- [WORK ITEM]
Your response should contain each line of the data that includes "trans".

- [GIVEN DATA]
··········
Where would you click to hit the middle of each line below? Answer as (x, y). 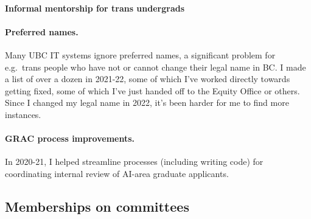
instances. (23, 114)
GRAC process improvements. (70, 138)
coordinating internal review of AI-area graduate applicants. (117, 173)
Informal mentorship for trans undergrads (95, 8)
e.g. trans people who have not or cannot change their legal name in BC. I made (155, 67)
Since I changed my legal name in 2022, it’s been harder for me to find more (147, 103)
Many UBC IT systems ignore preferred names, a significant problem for (140, 54)
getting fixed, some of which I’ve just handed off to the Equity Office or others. (152, 90)
··········
- [REPLY]
Informal mentorship for trans undergrads (95, 8)
e.g. trans people who have not or cannot change their legal name in BC. I made (155, 67)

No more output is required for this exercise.